→ How to complete this task:
Send back the entries exactly as they were given.
:: Data to examine
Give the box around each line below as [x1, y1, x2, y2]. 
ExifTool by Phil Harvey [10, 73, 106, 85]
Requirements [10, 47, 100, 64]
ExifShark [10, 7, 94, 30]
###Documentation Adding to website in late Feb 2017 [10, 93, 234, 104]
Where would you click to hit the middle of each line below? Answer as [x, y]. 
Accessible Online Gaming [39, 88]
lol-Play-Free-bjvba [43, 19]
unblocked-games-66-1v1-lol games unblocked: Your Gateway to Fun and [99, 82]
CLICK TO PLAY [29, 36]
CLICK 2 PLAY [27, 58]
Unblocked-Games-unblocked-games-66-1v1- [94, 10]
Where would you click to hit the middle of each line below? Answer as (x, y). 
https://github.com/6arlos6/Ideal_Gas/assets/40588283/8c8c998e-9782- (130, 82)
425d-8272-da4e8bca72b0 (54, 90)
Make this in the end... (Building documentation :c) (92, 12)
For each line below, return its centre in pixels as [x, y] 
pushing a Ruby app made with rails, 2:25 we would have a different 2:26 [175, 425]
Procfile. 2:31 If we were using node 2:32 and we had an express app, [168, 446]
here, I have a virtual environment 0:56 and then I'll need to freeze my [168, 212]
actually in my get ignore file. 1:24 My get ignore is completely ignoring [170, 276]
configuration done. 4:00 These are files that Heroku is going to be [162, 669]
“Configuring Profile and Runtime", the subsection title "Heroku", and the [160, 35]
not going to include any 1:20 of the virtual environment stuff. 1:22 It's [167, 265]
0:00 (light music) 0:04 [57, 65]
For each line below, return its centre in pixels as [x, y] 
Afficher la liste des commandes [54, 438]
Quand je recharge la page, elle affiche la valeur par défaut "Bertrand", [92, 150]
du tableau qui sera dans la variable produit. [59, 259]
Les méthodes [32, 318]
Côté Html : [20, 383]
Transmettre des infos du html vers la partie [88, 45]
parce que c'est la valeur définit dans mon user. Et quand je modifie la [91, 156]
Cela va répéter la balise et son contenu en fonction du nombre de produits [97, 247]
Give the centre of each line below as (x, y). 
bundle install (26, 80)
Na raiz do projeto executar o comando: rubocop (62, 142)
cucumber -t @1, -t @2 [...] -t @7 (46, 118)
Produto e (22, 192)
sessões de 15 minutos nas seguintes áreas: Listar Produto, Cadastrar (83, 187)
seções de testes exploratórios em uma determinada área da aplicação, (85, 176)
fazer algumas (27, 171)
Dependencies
::::
→ Exercise result:
Give the box around each line below as [x1, y1, x2, y2]. 
ExifTool by Phil Harvey [10, 73, 106, 85]
Requirements [10, 47, 100, 64]
ExifShark [10, 7, 94, 30]
###Documentation Adding to website in late Feb 2017 [10, 93, 234, 104]
Where would you click to hit the middle of each line below? Answer as [x, y]. 
Accessible Online Gaming [39, 88]
lol-Play-Free-bjvba [43, 19]
unblocked-games-66-1v1-lol games unblocked: Your Gateway to Fun and [99, 82]
CLICK TO PLAY [29, 36]
CLICK 2 PLAY [27, 58]
Unblocked-Games-unblocked-games-66-1v1- [94, 10]
Where would you click to hit the middle of each line below? Answer as (x, y). 
https://github.com/6arlos6/Ideal_Gas/assets/40588283/8c8c998e-9782- (130, 82)
425d-8272-da4e8bca72b0 (54, 90)
Make this in the end... (Building documentation :c) (92, 12)
For each line below, return its centre in pixels as [x, y] 
pushing a Ruby app made with rails, 2:25 we would have a different 2:26 [175, 425]
Procfile. 2:31 If we were using node 2:32 and we had an express app, [168, 446]
here, I have a virtual environment 0:56 and then I'll need to freeze my [168, 212]
actually in my get ignore file. 1:24 My get ignore is completely ignoring [170, 276]
configuration done. 4:00 These are files that Heroku is going to be [162, 669]
“Configuring Profile and Runtime", the subsection title "Heroku", and the [160, 35]
not going to include any 1:20 of the virtual environment stuff. 1:22 It's [167, 265]
0:00 (light music) 0:04 [57, 65]
For each line below, return its centre in pixels as [x, y] 
Afficher la liste des commandes [54, 438]
Quand je recharge la page, elle affiche la valeur par défaut "Bertrand", [92, 150]
du tableau qui sera dans la variable produit. [59, 259]
Les méthodes [32, 318]
Côté Html : [20, 383]
Transmettre des infos du html vers la partie [88, 45]
parce que c'est la valeur définit dans mon user. Et quand je modifie la [91, 156]
Cela va répéter la balise et son contenu en fonction du nombre de produits [97, 247]
Give the centre of each line below as (x, y). 
bundle install (26, 80)
Na raiz do projeto executar o comando: rubocop (62, 142)
cucumber -t @1, -t @2 [...] -t @7 (46, 118)
Produto e (22, 192)
sessões de 15 minutos nas seguintes áreas: Listar Produto, Cadastrar (83, 187)
seções de testes exploratórios em uma determinada área da aplicação, (85, 176)
fazer algumas (27, 171)
Dependencies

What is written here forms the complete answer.